__Your task__
If a line in the records below contains "Golf", copy that line.
** Opening Available data block **
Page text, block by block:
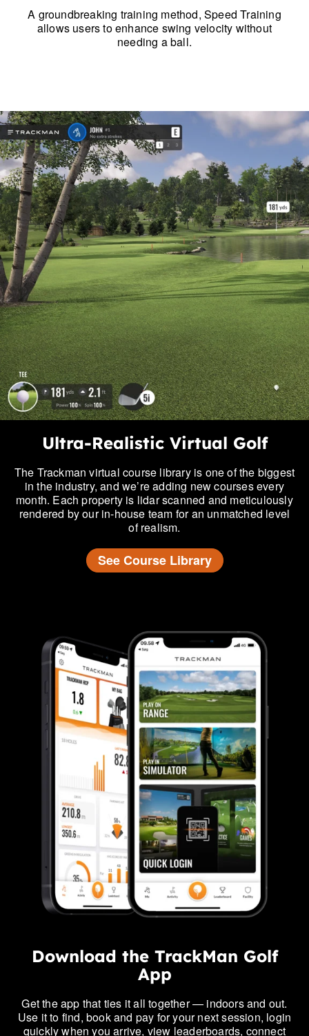
A groundbreaking training method, Speed Training
allows users to enhance swing velocity without
needing a ball.
Ultra-Realistic Virtual Golf
The Trackman virtual course library is one of the biggest
in the industry, and we’re adding new courses every
month. Each property is lidar scanned and meticulously
rendered by our in-house team for an unmatched level
of realism.
See Course Library
Download the TrackMan Golf
App
Get the app that ties it all together — indoors and out.
Use it to find, book and pay for your next session, login
quickly when you arrive, view leaderboards, connect
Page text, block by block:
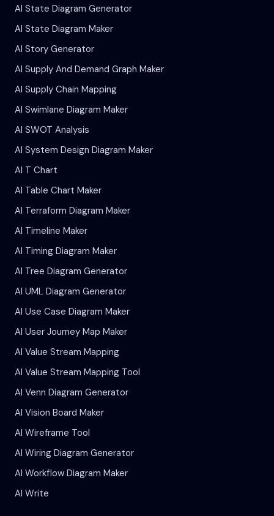
AI State Diagram Generator
AI State Diagram Maker
AI Story Generator
AI Supply And Demand Graph Maker
AI Supply Chain Mapping
AI Swimlane Diagram Maker
AI SWOT Analysis
AI System Design Diagram Maker
AI T Chart
AI Table Chart Maker
AI Terraform Diagram Maker
AI Timeline Maker
AI Timing Diagram Maker
AI Tree Diagram Generator
AI UML Diagram Generator
AI Use Case Diagram Maker
AI User Journey Map Maker
AI Value Stream Mapping
AI Value Stream Mapping Tool
AI Venn Diagram Generator
AI Vision Board Maker
AI Wireframe Tool
AI Wiring Diagram Generator
AI Workflow Diagram Maker
AI Write
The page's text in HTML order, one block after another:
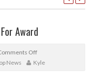
Award
Off
News Kyle
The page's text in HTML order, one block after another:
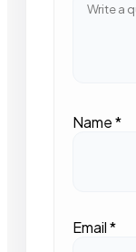
Name*
Email*
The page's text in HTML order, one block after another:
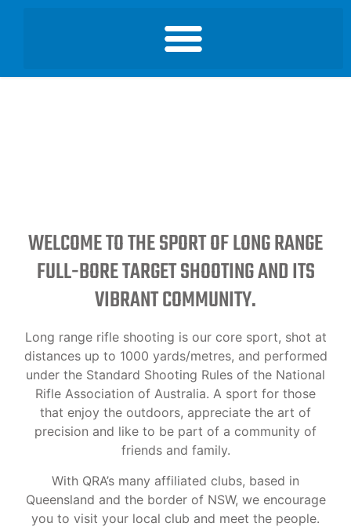
WELCOME TO THE SPORT OF LONG RANGE
FULL-BORE TARGET SHOOTING AND ITS
VIBRANT COMMUNITY.
Long range rifle shooting is our core sport, shot at
distances up to 1000 yards/metres, and performed
under the Standard Shooting Rules of the National
Rifle Association of Australia. A sport for those
that enjoy the outdoors, appreciate the art of
precision and like to be part of a community of
friends and family.
With QRA’s many affiliated clubs, based in
Queensland and the border of NSW, we encourage
you to visit your local club and meet the people.
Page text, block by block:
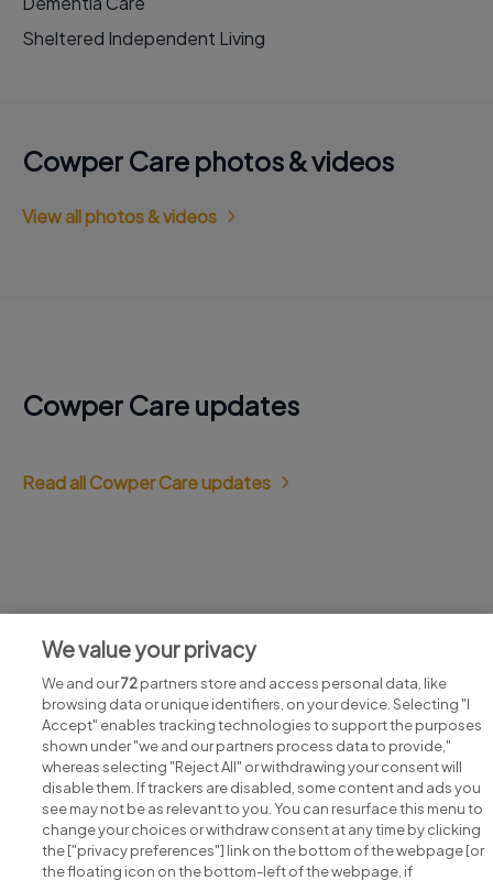
Sheltered Independent Living
Cowper Care photos & videos
View all photos & videos
Cowper Care updates
Read all Cowper Care updates
View all Cowper Care jobs
Search for jobs
We value your privacy
We and our72partners store and access personal data, like
browsing data or unique identifiers, on your device. Selecting "I
Accept" enables tracking technologies to support the purposes
shown under "we and our partners process data to provide,"
whereas selecting "Reject All" or withdrawing your consent will
disable them. If trackers are disabled, some content and ads you
see may not be as relevant to you. You can resurface this menu to
change your choices or withdraw consent at any time by clicking
the ["privacy preferences"] link on the bottom of the webpage [or
the floating icon on the bottom-left of the webpage, if
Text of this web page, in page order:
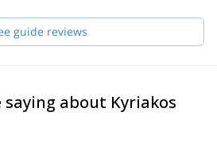
enjoy the mountains as much as I
years as well as my technical skills,
guide reviews
about Kyriakos
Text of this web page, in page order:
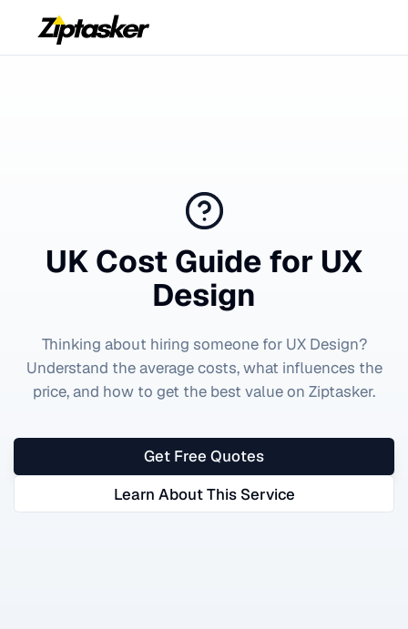
UK Cost Guide for UX
Design
Thinking about hiring someone for UX Design?
Understand the average costs, what influences the
price, and how to get the best value on Ziptasker.
Get Free Quotes
Learn About This Service
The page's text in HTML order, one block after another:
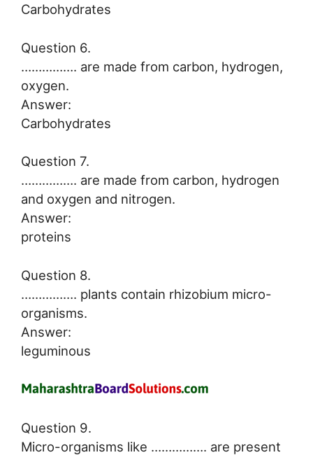
Carbohydrates
Question 6.
……………. are made from carbon, hydrogen,
oxygen.
Answer:
Carbohydrates
Question 7.
……………. are made from carbon, hydrogen
and oxygen and nitrogen.
Answer:
proteins
Question 8.
……………. plants contain rhizobium micro-
organisms.
Answer:
leguminous
Question 9.
Micro-organisms like ……………. are present
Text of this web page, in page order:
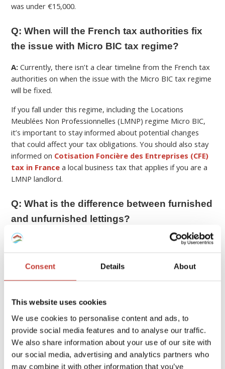
Consent Details About
This website uses cookies
We use cookies to personalise content and ads, to
provide social media features and to analyse our traffic.
We also share information about your use of our site with
our social media, advertising and analytics partners who
may combine it with other information that you’ve
was under €15,000.
Q: When will the French tax authorities fix
the issue with Micro BIC tax regime?
A:Currently, there isn’t a clear timeline from the French tax
authorities on when the issue with the Micro BIC tax regime
will be fixed.
If you fall under this regime, including the Locations
Meublées Non Professionnelles (LMNP) regime Micro BIC,
it’s important to stay informed about potential changes
that could affect your tax obligations. You should also stay
informed on Cotisation Foncière des Entreprises (CFE)
tax in Francea local business tax that applies if you are a
LMNP landlord.
Q: What is the difference between furnished
and unfurnished lettings?
A:In France, furnished (“meublé”) and unfurnished (“vide”)
Unfurnished rentals typically include only the basic fixtures,
so tenants must provide their own furniture, kitchen
year lease.
Furnished rentals on the other hand need to contain
essential items to be considered habitable including
bedding, curtains or shutters, cooking appliances,
refrigerator, kitchenware, table and chairs, etc. These
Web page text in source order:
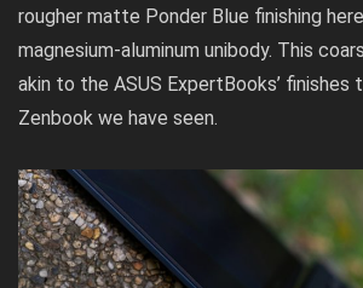
rougher matte Ponder Blue finishing
magnesium-aluminum unibody. This
akin to the ASUS ExpertBooks’ finishes
Zenbook we have seen.
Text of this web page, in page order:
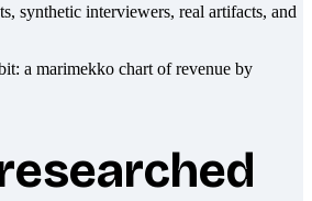
synthetic interviewers, real artifacts, and
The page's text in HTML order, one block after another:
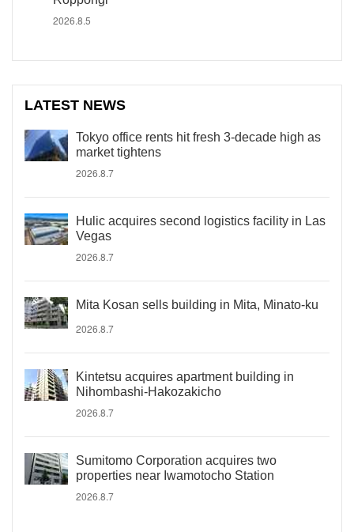
2026.8.5
LATEST NEWS
Tokyo office rents hit fresh 3-decade high as
market tightens
2026.8.7
Hulic acquires second logistics facility in Las
Vegas
2026.8.7
Mita Kosan sells building in Mita, Minato-ku
2026.8.7
Kintetsu acquires apartment building in
Nihombashi-Hakozakicho
2026.8.7
Sumitomo Corporation acquires two
properties near Iwamotocho Station
2026.8.7
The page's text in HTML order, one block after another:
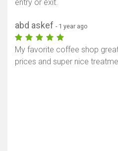
entry or exit.
abd askef - 1 year ago
My favorite coffee shop
prices and super nice
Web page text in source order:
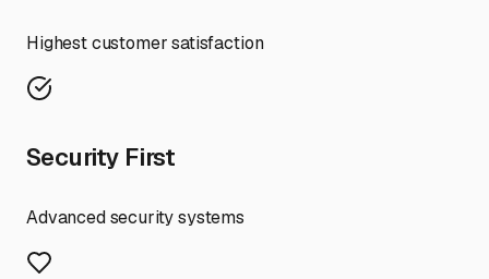
Highest customer satisfaction
Security First
Advanced security systems
** Closing Available data block **
__The answer__
Ultra-Realistic Virtual Golf
Download the TrackMan Golf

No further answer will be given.